Friday, February 15, 2008

Pooch

There's a really beautiful short piece today in the University City Review about a dying dog:
...I'd seen death in pictures, on the side of the road, but never so immediately or violently. It wasn't pain by degrees, the bumps and scrapes we accrue every day, lessened by love and whatever gives us comfort. It was final, irrevocable. I stood there for ten minutes,unable to look at anything but this nameless dying dog.
I really suggest you read the whole thing - it's not long. You'll find: the empathy of a nameless narrator. The indifference of passerby. The character of our community. The almost-humanity of a dog. The finality of death.

I'm a big fan of any newspaper that puts this kind of thing on its front page.

I say the almost-humanity of a dog. It's interesting to me - if dogs possessed nothing like humanity, the article wouldn't be evocative at all. If dogs possessed complete humanity, it would be too horrifying to view in a detached manner.

Something about other mammals is just right - they're like us enough to be loved, but unlike us enough that their loss isn't crippling to us. And their experiences are a great proxy for understanding our own.

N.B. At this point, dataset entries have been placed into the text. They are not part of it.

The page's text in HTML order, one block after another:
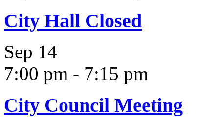
City Hall Closed
Sep 14
7:00 pm - 7:15 pm
City Council Meeting
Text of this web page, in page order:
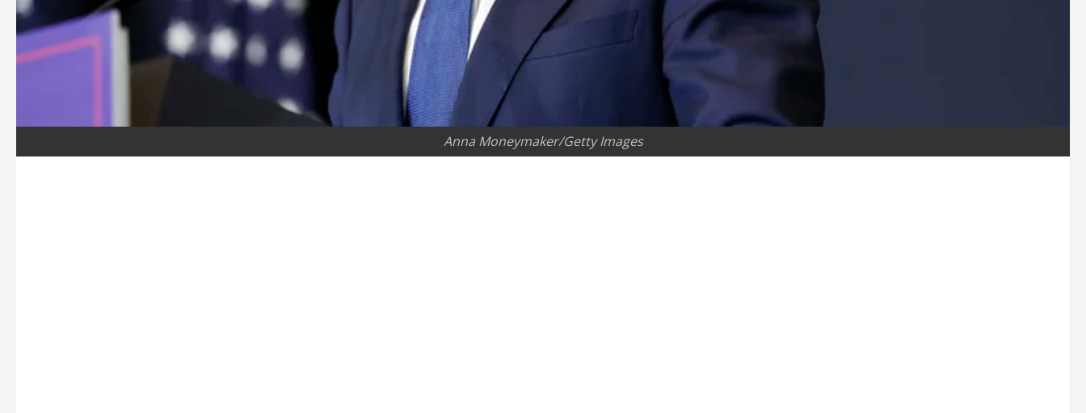
Anna Moneymaker/Getty Images
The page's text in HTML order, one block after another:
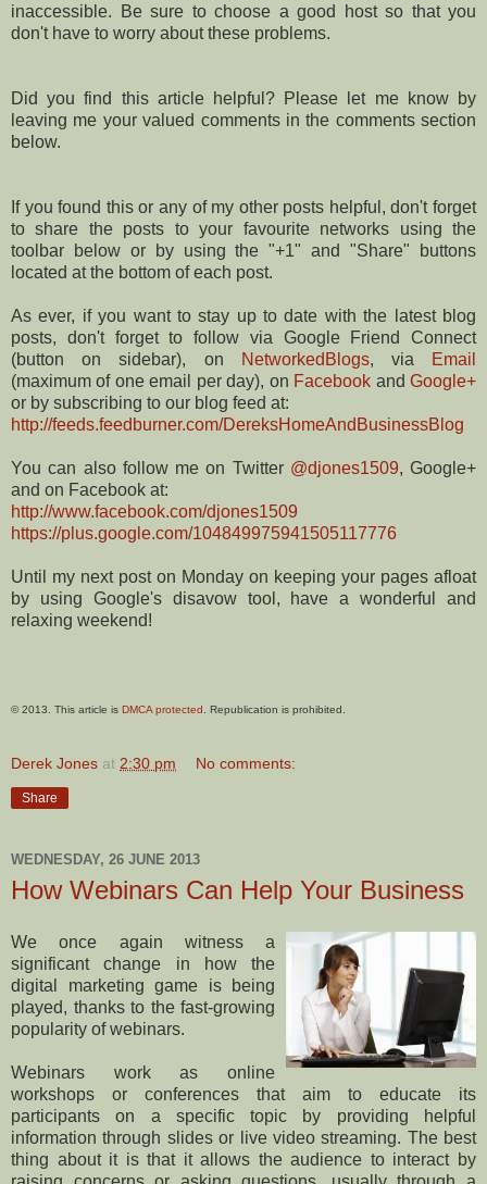
inaccessible. Be sure to choose a good host so that you
don't have to worry about these problems.
Did you find this article helpful? Please let me know by
leaving me your valued comments in the comments section
below.
If you found this or any of my other posts helpful, don't forget
to share the posts to your favourite networks using the
toolbar below or by using the "+1" and "Share" buttons
located at the bottom of each post.
As ever, if you want to stay up to date with the latest blog
posts, don't forget to follow via Google Friend Connect
(button on sidebar), on
NetworkedBlogs, via
Email
(maximum of one email per day), on Facebook andGoogle+
or by subscribing to our blog feed at:
http://feeds.feedburner.com/DereksHomeAndBusinessBlog
You can also follow me on Twitter @djones1509, Google+
and on Facebook at:
http://www.facebook.com/djones1509
https://plus.google.com/104849975941505117776
Until my next post on Monday on keeping your pages afloat
by using Google's disavow tool, have a wonderful and
relaxing weekend!
© 2013. This article is DMCA protected . Republication is prohibited.
Derek Jones at 2:30 pm No comments:
Share
WEDNESDAY, 26 JUNE 2013
How Webinars Can Help Your Business
We once again witness a
significant change in how the
digital marketing game is being
played, thanks to the fast-growing
popularity of webinars.
Webinars work as online
workshops or conferences that aim to educate its
participants on a specific topic by providing helpful
information through slides or live video streaming. The best
thing about it is that it allows the audience to interact by
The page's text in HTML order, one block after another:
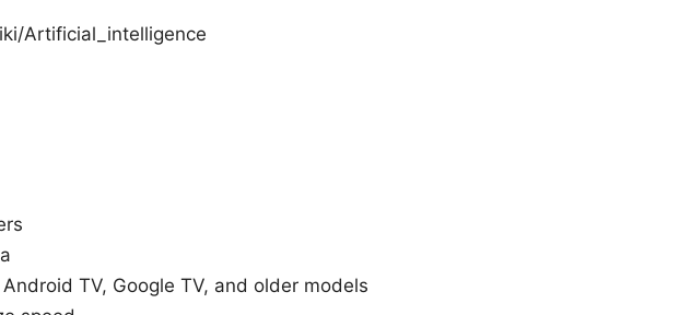
Artificial_intelligence
TV, Google TV, and older models
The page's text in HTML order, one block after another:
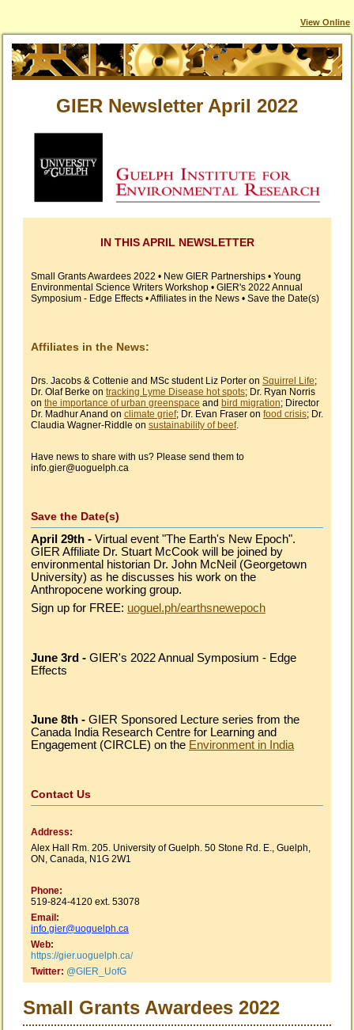
View Online
GIER Newsletter April 2022
IN THIS APRIL NEWSLETTER
Small Grants Awardees 2022 • New GIER Partnerships • Young
Environmental Science Writers Workshop • GIER's 2022 Annual
Symposium - Edge Effects • Affiliates in the News • Save the Date(s)
Affiliates in the News:
Drs. Jacobs & Cottenie and MSc student Liz Porter on Squirrel Life;
Dr. Olaf Berke on tracking Lyme Disease hot spots; Dr. Ryan Norris
on the importance of urban greenspace and bird migration; Director
Dr. Madhur Anand on climate grief; Dr. Evan Fraser on food crisis; Dr.
Claudia Wagner-Riddle on sustainability of beef.
Have news to share with us? Please send them to
info.gier@uoguelph.ca
Save the Date(s)
April 29th - Virtual event "The Earth's New Epoch".
GIER Affiliate Dr. Stuart McCook will be joined by
environmental historian Dr. John McNeil (Georgetown
University) as he discusses his work on the
Anthropocene working group.
Sign up for FREE: uoguel.ph/earthsnewepoch
June 3rd - GIER's 2022 Annual Symposium - Edge
Effects
June 8th - GIER Sponsored Lecture series from the
Canada India Research Centre for Learning and
Engagement (CIRCLE) on the Environment in India
Contact Us
Address:
Alex Hall Rm. 205. University of Guelph. 50 Stone Rd. E., Guelph,
ON, Canada, N1G 2W1
Phone:
519-824-4120 ext. 53078
Email :
info.gier@uoguelph.ca
Web:
https://gier.uoguelph.ca/
Twitter: @GIER_UofG
Small Grants Awardees 2022
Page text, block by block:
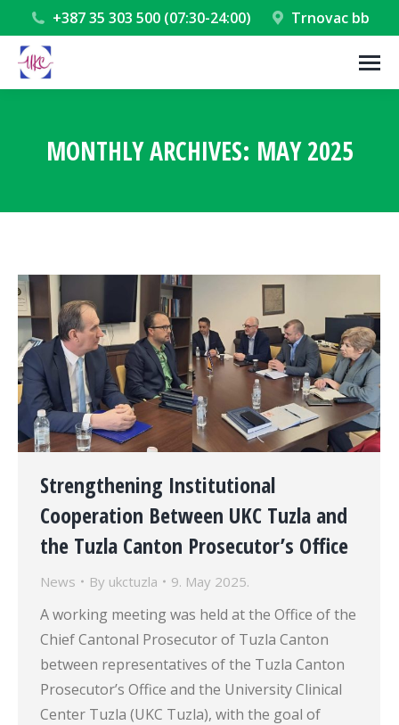
+387 35 303 500 (07:30-24:00) Trnovac bb
MONTHLY ARCHIVES: MAY 2025
Strengthening Institutional
Cooperation Between UKC Tuzla and
the Tuzla Canton Prosecutor’s Office
News By ukctuzla 9. May 2025.
A working meeting was held at the Office of the
Chief Cantonal Prosecutor of Tuzla Canton
between representatives of the Tuzla Canton
Prosecutor’s Office and the University Clinical
Center Tuzla (UKC Tuzla), with the goal of
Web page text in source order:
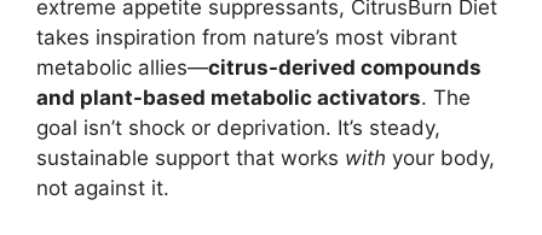
extreme appetite suppressants, CitrusBurn Diet
takes inspiration from nature’s most vibrant
metabolic allies—citrus-derived compounds
and plant-based metabolic activators. The
goal isn’t shock or deprivation. It’s steady,
sustainable support that works with your body,
not against it.
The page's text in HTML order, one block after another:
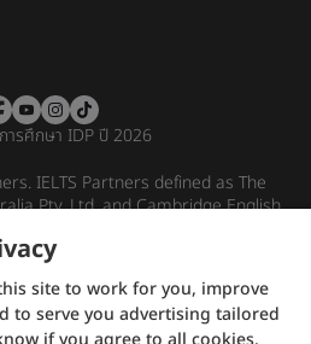
การศึกษา IDP ปี 2026
IELTS Partners defined as The
Pty. Ltd. and Cambridge English
Privacy policy Disclaimer
site to work for you, improve
to serve you advertising tailored
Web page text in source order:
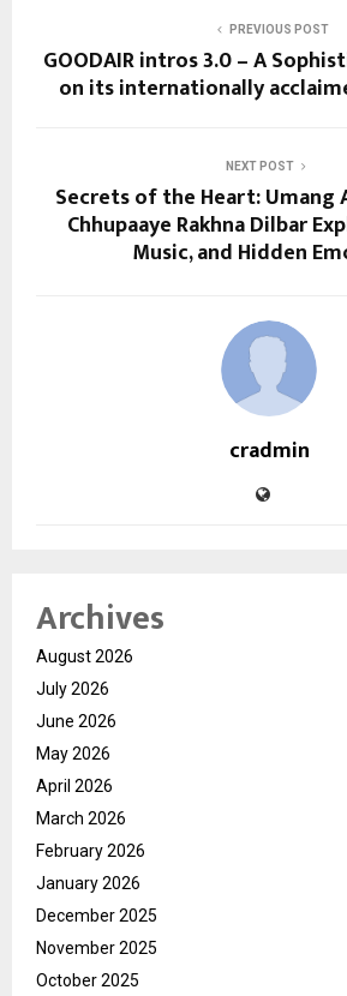
PREVIOUS POST
GOODAIR intros 3.0 – A
on its internationally
NEXT POST
Secrets of the Heart: Umang
Chhupaaye Rakhna Dilbar
Music, and Hidden
cradmin
Archives
August 2026
July 2026
June 2026
May 2026
April 2026
March 2026
February 2026
January 2026
December 2025
November 2025
October 2025
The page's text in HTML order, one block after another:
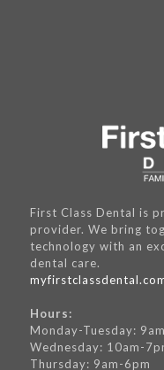
First Class Dental is
provider. We bring
technology with an
dental care.
Hours:
Monday-Tuesday:
Wednesday: 10am-
Thursday: 9am-6pm
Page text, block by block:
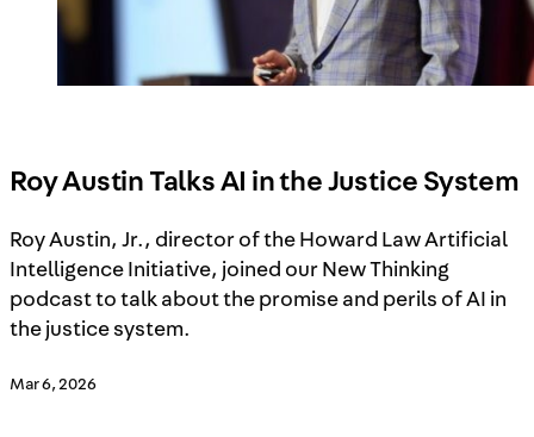
Roy Austin Talks AI in the Justice System
Roy Austin, Jr., director of the Howard Law Artificial
Intelligence Initiative, joined our New Thinking
podcast to talk about the promise and perils of AI in
the justice system.
Mar 6, 2026
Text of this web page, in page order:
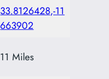
33.8126428,-11
663902
11 Miles
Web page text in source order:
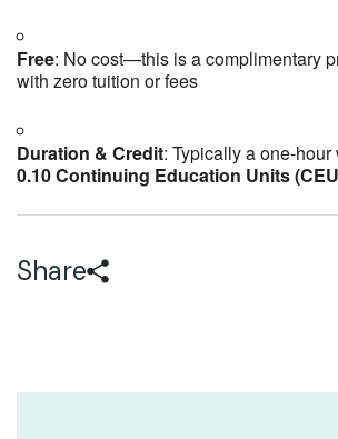
Free: No cost—this is a complimentary
with zero tuition or fees
Duration & Credit: Typically a one-
0.10 Continuing Education Units
Share
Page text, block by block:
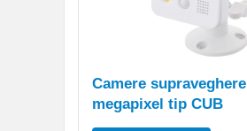
Camere supraveghere
megapixel tip CUB
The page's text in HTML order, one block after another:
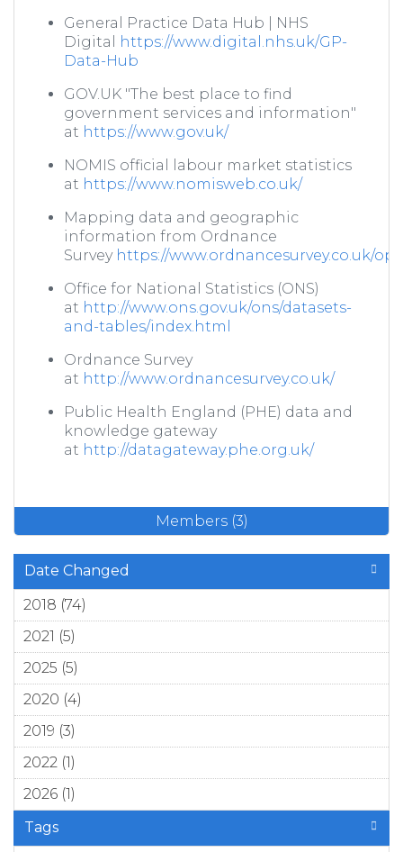
General Practice Data Hub | NHS
Digital
https://www.digital.nhs.uk/GP-
Data-Hub
GOV.UK "The best place to find
government services and information"
at https://www.gov.uk/
NOMIS official labour market statistics
at https://www.nomisweb.co.uk/
Mapping data and geographic
information from Ordnance
Survey https://www.ordnancesurvey.co.uk/
Office for National Statistics (ONS)
at http://www.ons.gov.uk/ons/datasets-
and-tables/index.html
Ordnance Survey
at http://www.ordnancesurvey.co.uk/
Public Health England (PHE) data and
knowledge gateway
at http://datagateway.phe.org.uk/
Members (3)
Date Changed
2018 (74)
2021 (5)
2025 (5)
2020 (4)
2019 (3)
2022 (1)
2026 (1)
Tags
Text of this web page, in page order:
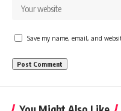
Save my name, email, and
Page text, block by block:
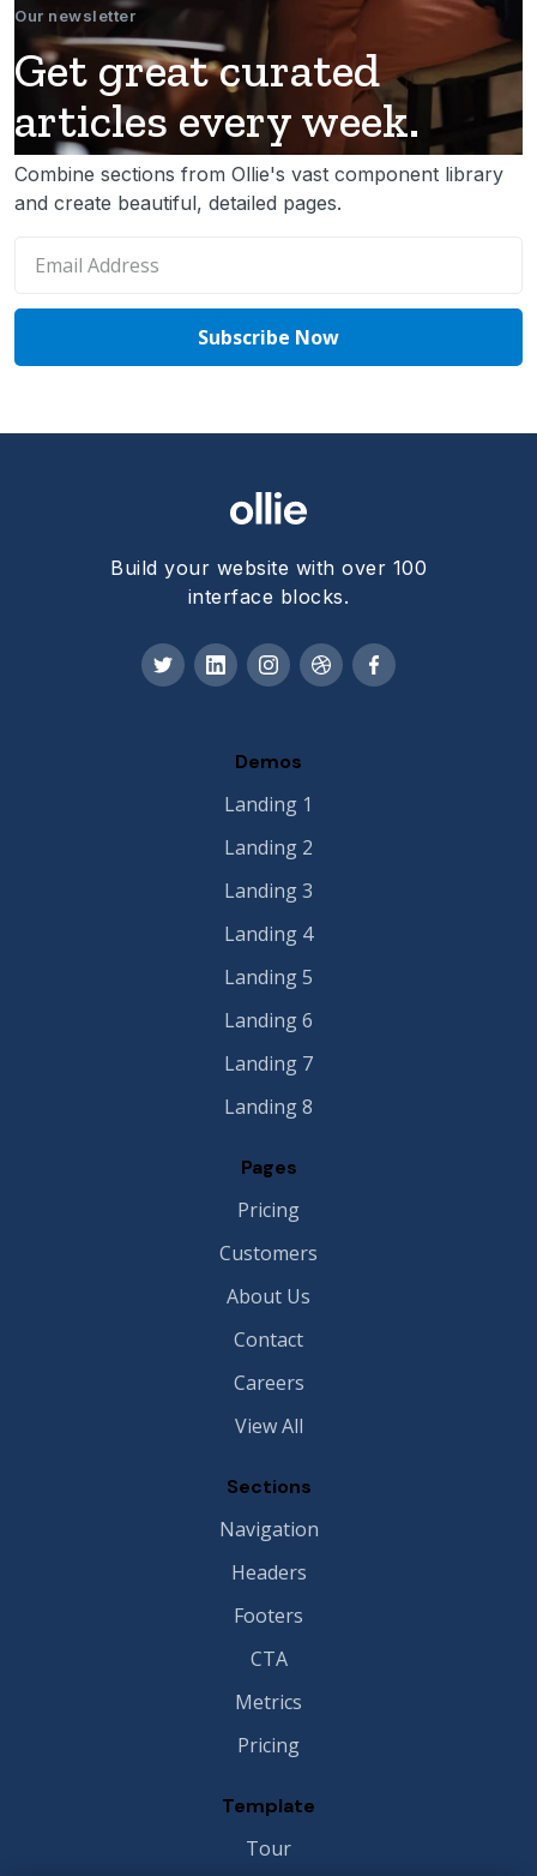
Our newsletter
Get great curated
articles every week.
Combine sections from Ollie's vast component library
and create beautiful, detailed pages.
Build your website with over 100
interface blocks.
Demos
Landing 1
Landing 2
Landing 3
Landing 4
Landing 5
Landing 6
Landing 7
Landing 8
Pages
Pricing
Customers
About Us
Contact
Careers
View All
Sections
Navigation
Headers
Footers
CTA
Metrics
Pricing
Template
Tour
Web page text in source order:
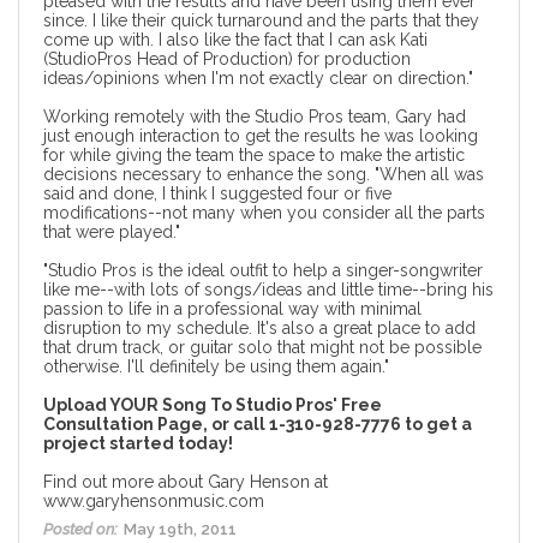
since. I like their quick turnaround and the parts that they
come up with. I also like the fact that I can ask Kati
(StudioPros Head of Production) for production
ideas/opinions when I'm not exactly clear on direction."
Working remotely with the Studio Pros team, Gary had
just enough interaction to get the results he was looking
for while giving the team the space to make the artistic
decisions necessary to enhance the song. "When all was
said and done, I think I suggested four or five
modifications--not many when you consider all the parts
that were played."
"Studio Pros is the ideal outfit to help a singer-songwriter
like me--with lots of songs/ideas and little time--bring his
passion to life in a professional way with minimal
disruption to my schedule. It's also a great place toadd
that drum track, or guitar solo that might not be possible
otherwise. I'll definitely be using them again."
Upload YOUR Song ToStudio Pros' Free
Consultation Page, or call 1-310-928-7776 to get a
project started today!
Find out more about Gary Henson at
www.garyhensonmusic.com
Posted on: May 19th, 2011
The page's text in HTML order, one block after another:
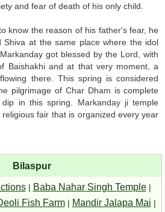
and fear of death of his only child.
know the reason of his father's fear, he
Shiva at the same place where the idol
got blessed by the Lord, with
Baishakhi and at that very moment, a
there. This spring is considered
pilgrimage of Char Dham is complete
in this spring. Markanday ji temple
fair that is organized every year
Bilaspur
| Baba Nahar Singh Temple|
Fish Farm| Mandir Jalapa Mai |
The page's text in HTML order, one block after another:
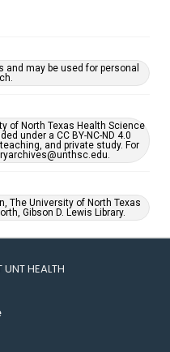
may be used for personal
of North Texas Health Science
under a CC BY-NC-ND 4.0
and private study. For
The University of North Texas
Gibson D. Lewis Library.
HEALTH
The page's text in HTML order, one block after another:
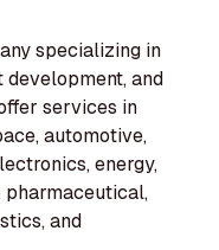
specializing in
and
services in
automotive,
energy,
pharmaceutical,
and
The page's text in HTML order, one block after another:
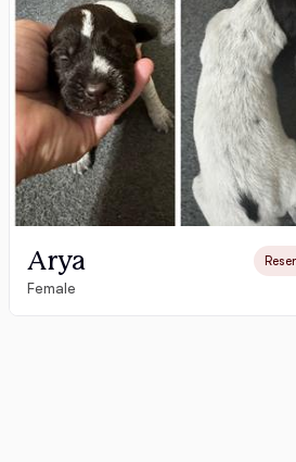
Deutsch-Drahthaar
Drentsche Patrijshond
English Foxhound
Finnish Spitz
Arya
Female
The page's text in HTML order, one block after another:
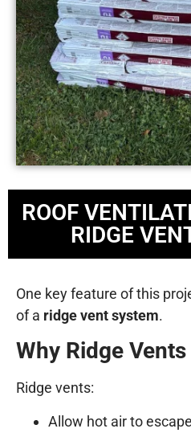
ROOF
RIDGE
One key feature of this
of a ridge vent system.
Why Ridge
Ridge vents:
Allow hot air to
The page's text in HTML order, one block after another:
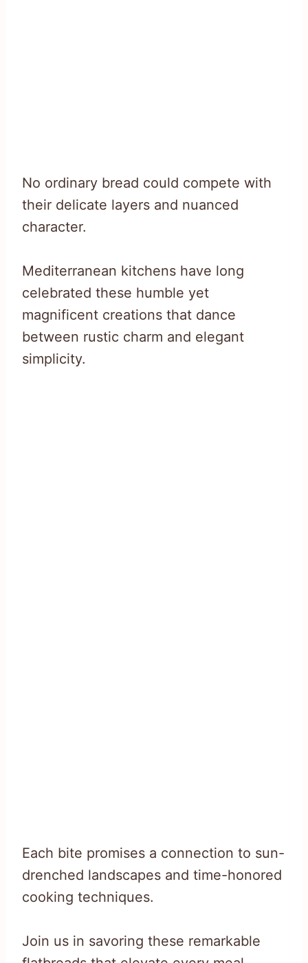
No ordinary bread could compete with
their delicate layers and nuanced
character.
Mediterranean kitchens have long
celebrated these humble yet
magnificent creations that dance
between rustic charm and elegant
simplicity.
Each bite promises a connection to sun-
drenched landscapes and time-honored
cooking techniques.
Join us in savoring these remarkable
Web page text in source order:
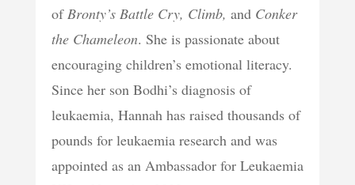
of Bronty’s Battle Cry, Climb, andConker
the Chameleon. She is passionate about
encouraging children’s emotional literacy.
Since her son Bodhi’s diagnosis of
leukaemia, Hannah has raised thousands of
pounds for leukaemia research and was
appointed as an Ambassador for Leukaemia

Is that why they sent chimps into space first?

2 comments:

Unknown said...

I was thinking about this recently - the whole "some dogs I know are better than most people" thing. And I think it's interesting that we think animals are possessed of some innate virtue when it's not actually the case.
Wolves are savage creatures, it's domesticated dogs that we see lovable traits in because they learned them from us.

Nicholas said...

Animals don't sin though. They just be what they are. I think that's what we wish to emulate in them.